= Beginning of Section =

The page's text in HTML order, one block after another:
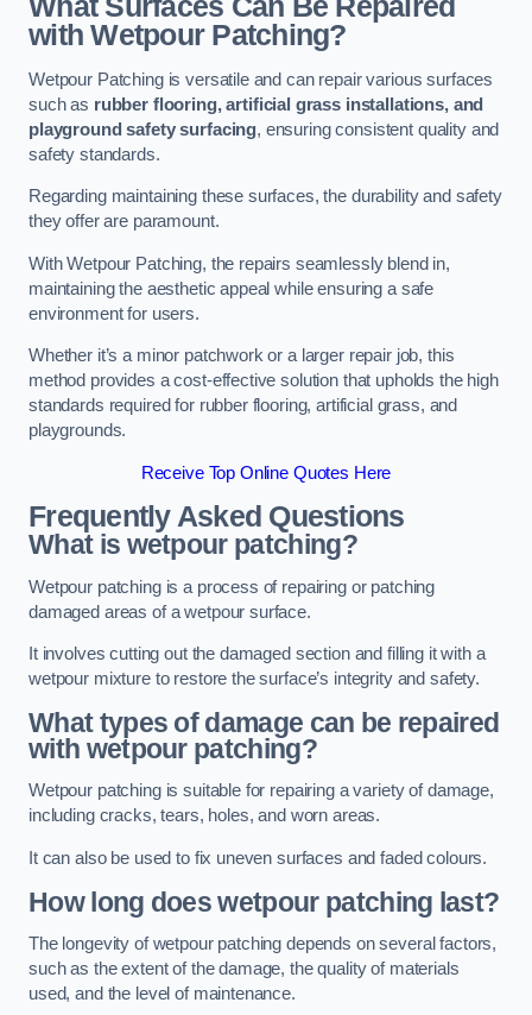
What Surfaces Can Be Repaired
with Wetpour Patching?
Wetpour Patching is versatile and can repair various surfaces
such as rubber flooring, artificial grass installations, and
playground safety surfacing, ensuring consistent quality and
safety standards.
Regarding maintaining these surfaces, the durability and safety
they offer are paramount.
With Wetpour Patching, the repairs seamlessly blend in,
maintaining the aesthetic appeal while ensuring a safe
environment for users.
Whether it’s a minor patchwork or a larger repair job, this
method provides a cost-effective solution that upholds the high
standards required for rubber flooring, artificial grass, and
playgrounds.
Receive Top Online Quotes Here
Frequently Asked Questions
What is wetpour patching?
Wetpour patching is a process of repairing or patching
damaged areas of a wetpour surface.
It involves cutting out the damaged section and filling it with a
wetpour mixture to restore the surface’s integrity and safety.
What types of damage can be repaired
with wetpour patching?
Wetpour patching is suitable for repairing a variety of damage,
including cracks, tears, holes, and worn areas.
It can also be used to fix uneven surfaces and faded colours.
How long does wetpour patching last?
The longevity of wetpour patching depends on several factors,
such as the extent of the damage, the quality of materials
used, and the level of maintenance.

= End of Section =

_Directions_
Repeat each line of the records exactly, dropping the pictures.

_Finished exercise_
The page's text in HTML order, one block after another:
What Surfaces Can Be Repaired
with Wetpour Patching?
Wetpour Patching is versatile and can repair various surfaces
such as rubber flooring, artificial grass installations, and
playground safety surfacing, ensuring consistent quality and
safety standards.
Regarding maintaining these surfaces, the durability and safety
they offer are paramount.
With Wetpour Patching, the repairs seamlessly blend in,
maintaining the aesthetic appeal while ensuring a safe
environment for users.
Whether it’s a minor patchwork or a larger repair job, this
method provides a cost-effective solution that upholds the high
standards required for rubber flooring, artificial grass, and
playgrounds.
Receive Top Online Quotes Here
Frequently Asked Questions
What is wetpour patching?
Wetpour patching is a process of repairing or patching
damaged areas of a wetpour surface.
It involves cutting out the damaged section and filling it with a
wetpour mixture to restore the surface’s integrity and safety.
What types of damage can be repaired
with wetpour patching?
Wetpour patching is suitable for repairing a variety of damage,
including cracks, tears, holes, and worn areas.
It can also be used to fix uneven surfaces and faded colours.
How long does wetpour patching last?
The longevity of wetpour patching depends on several factors,
such as the extent of the damage, the quality of materials
used, and the level of maintenance.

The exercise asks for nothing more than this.